But I never really bring a fixed set of instruments to a
rehearsal. I may do that for the first day, but then for
the next day I may add according to what the sounds I hear.
NSR: How do you approach
composition and improvisation?
ZH: It's very difficult
to describe the concept of improvising. People have tried
to do that over the past 500 years, and they have not been
able to come up with a complete explanation. Obviously,
it's a question of what you feel comfortable with; whether
you feel comfortable jumping into an unknown territory without
a parachute. I think it's something like that. I mean, you
go out there with an idea, or a pattern, and see where it
takes you in terms of how you explore that pattern, how
you get into it, and how comfortable you are with a backbeat
somewhere in the back of your subconscious mind, knowing
that it's there, and you know where it is.

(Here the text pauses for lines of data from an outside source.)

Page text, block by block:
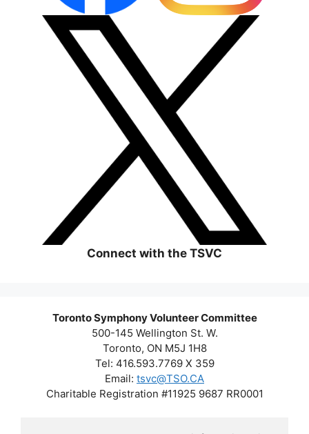
Connect with the TSVC
Toronto Symphony Volunteer Committee
500-145 Wellington St. W.
Toronto, ON M5J 1H8
Tel: 416.593.7769 X 359
Email: tsvc@TSO.CA
Charitable Registration #11925 9687 RR0001
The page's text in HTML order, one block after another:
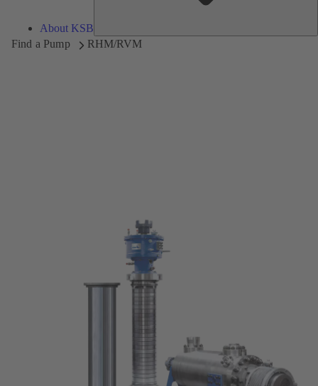
About KSB
Find a Pump RHM/RVM
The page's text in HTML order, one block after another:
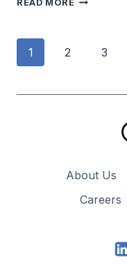
READ MORE
Page
1 2 3
About Us
Careers
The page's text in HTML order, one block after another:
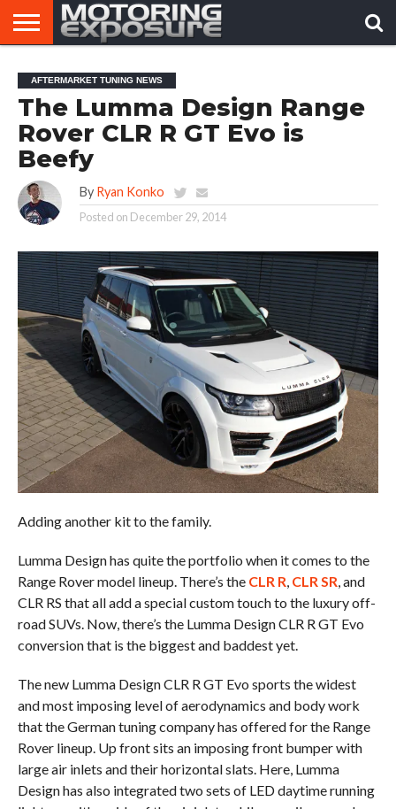
AFTERMARKET
TUNERS
MOTORING
NEWS
VIRAL
VIDEOS
AFTERMARKET TUNING NEWS
The Lumma Design Range
Rover CLR R GT Evo is
Beefy
By Ryan Konko
Posted on December 29, 2014
Adding another kit to the family.
Lumma Design has quite the portfolio when it comes to the
Range Rover model lineup. There’s the CLR R CLR SR , and
CLR RS that all add a special custom touch to the luxury off-
road SUVs. Now, there’s the Lumma Design CLR R GT Evo
conversion that is the biggest and baddest yet.
The new Lumma Design CLR R GT Evo sports the widest
and most imposing level of aerodynamics and body work
that the German tuning company has offered for the Range
Rover lineup. Up front sits an imposing front bumper with
large air inlets and their horizontal slats. Here, Lumma
Design has also integrated two sets of LED daytime running
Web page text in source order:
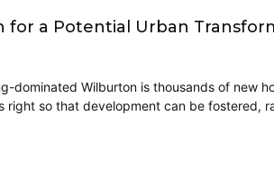
for a Potential Urban
dominated Wilburton is thousands of new
right so that development can be fostered,
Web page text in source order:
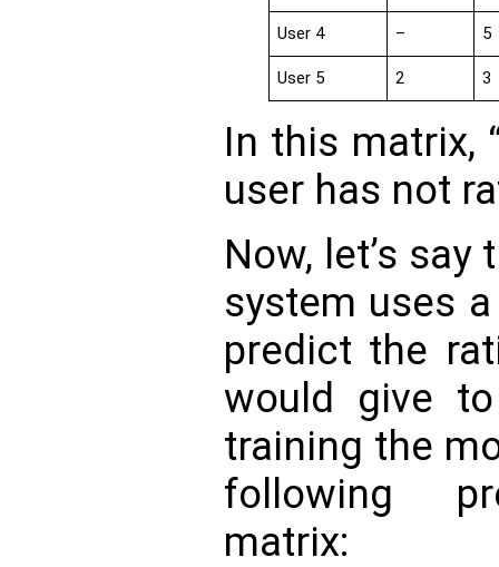
User 4 – 5
User 5 2 3
In this matrix,
user has not
Now, let’s
system uses
predict the
would give
training the
following
matrix:
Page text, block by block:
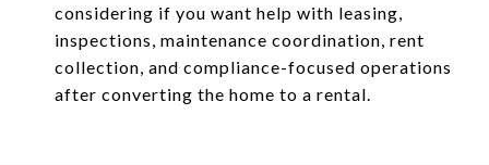
considering if you want help with leasing,
inspections, maintenance coordination, rent
collection, and compliance-focused operations
after converting the home to a rental.
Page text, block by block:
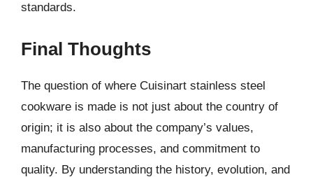
standards.
Final Thoughts
The question of where Cuisinart stainless steel
cookware is made is not just about the country of
origin; it is also about the company’s values,
manufacturing processes, and commitment to
quality. By understanding the history, evolution, and
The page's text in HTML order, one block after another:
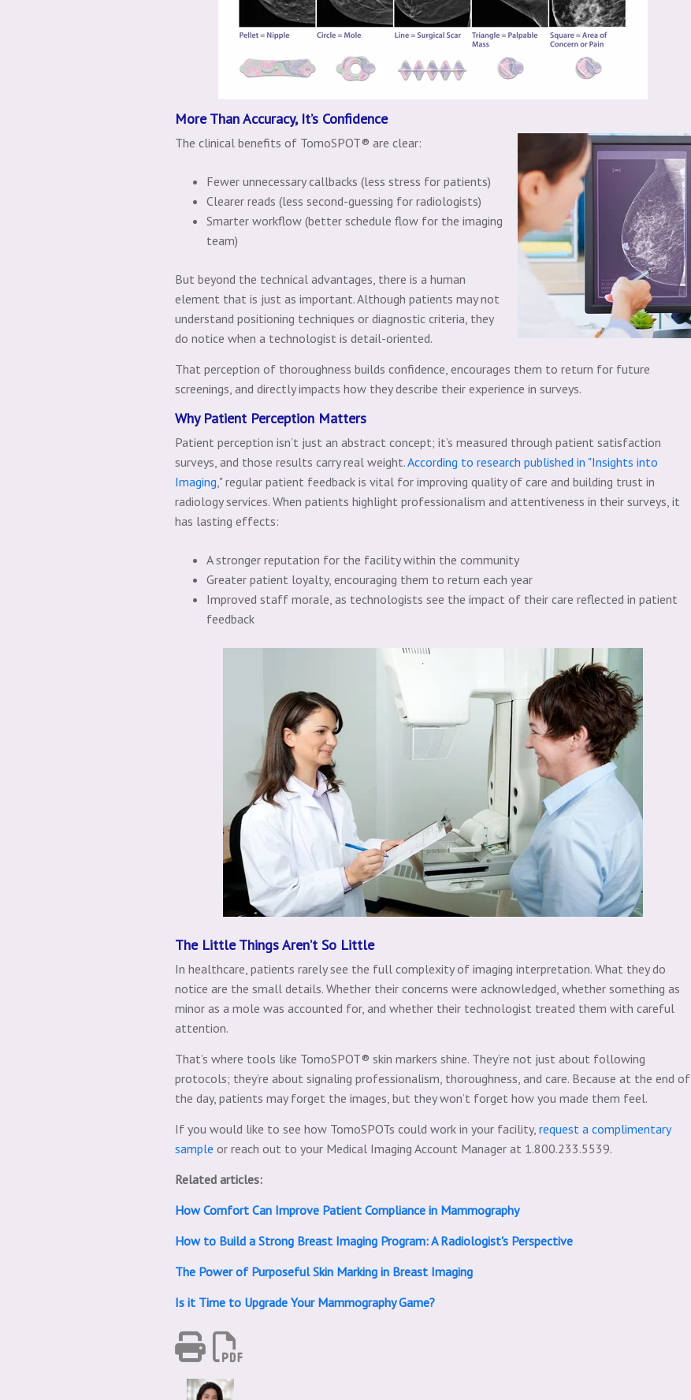
More Than Accuracy, It’s Confidence
The clinical benefits of TomoSPOT® are clear:
Fewer unnecessary callbacks (less stress for patients)
Clearer reads (less second-guessing for radiologists)
Smarter workflow (better schedule flow for the imaging
team)
But beyond the technical advantages, there is a human
element that is just as important. Although patients may not
understand positioning techniques or diagnostic criteria, they
do notice when a technologist is detail-oriented.
That perception of thoroughness builds confidence, encourages them to return for future
screenings, and directly impacts how they describe their experience in surveys.
Why Patient Perception Matters
Patient perception isn’t just an abstract concept; it’s measured through patient satisfaction
surveys, and those results carry real weight.According to research published in "Insights into
Imaging ," regular patient feedback is vital for improving quality of care and building trust in
radiology services. When patients highlight professionalism and attentiveness in their surveys, it
has lasting effects:
A stronger reputation for the facility within the community
Greater patient loyalty, encouraging them to return each year
Improved staff morale, as technologists see the impact of their care reflected in patient
feedback
The Little Things Aren’t So Little
In healthcare, patients rarely see the full complexity of imaging interpretation. What they do
notice are the small details. Whether their concerns were acknowledged, whether something as
minor as a mole was accounted for, and whether their technologist treated them with careful
attention.
That’s where tools like TomoSPOT® skin markers shine. They’re not just about following
protocols; they’re about signaling professionalism, thoroughness, and care. Because at the end of
the day, patients may forget the images, but they won’t forget how you made them feel.
If you would like to see how TomoSPOTs could work in your facility, request a complimentary
sample or reach out to your Medical Imaging Account Manager at 1.800.233.5539.
Related articles:
How Comfort Can Improve Patient Compliance in Mammography
How to Build a Strong Breast Imaging Program: A Radiologist's Perspective
The Power of Purposeful Skin Marking in Breast Imaging
Is it Time to Upgrade Your Mammography Game?
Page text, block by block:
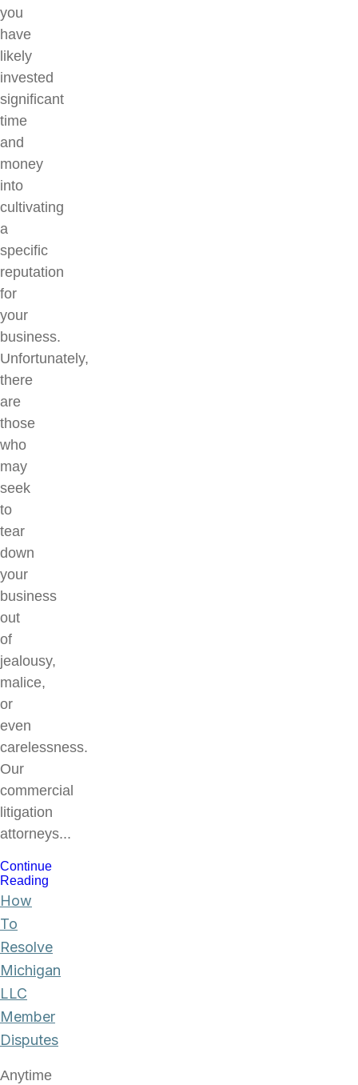
you
have
likely
invested
significant
time
and
money
into
cultivating
a
specific
reputation
for
your
business.
Unfortunately,
there
are
those
who
may
seek
to
tear
down
your
business
out
of
jealousy,
malice,
or
even
carelessness.
Our
commercial
litigation
attorneys...
Continue
Reading
How
To
Resolve
Michigan
LLC
Member
Disputes
Anytime

In a more basic
sense, you're improvising when you're walking because you're
walking, and you're doing something that is so natural to
you. You're doing it, but you don't walk the same way. When
you walk, you sometimes sidestep a pool, you stop, you turn,
you walk faster or slower, or whatever you do. As you're
walking, you're looking at signs, you're window shopping,
you're saying hello to a passer-by, or you're avoiding a
car; you're doing all those things. You're improvising.
But you are able to do that because you've done it all your
life. Therefore, you don't need to focus on being able to
do it. Improvising is like that. You do that no matter if
you're playing jazz, or you're taking a solo when you're
playing Latin percussion, or you're playing Indian music.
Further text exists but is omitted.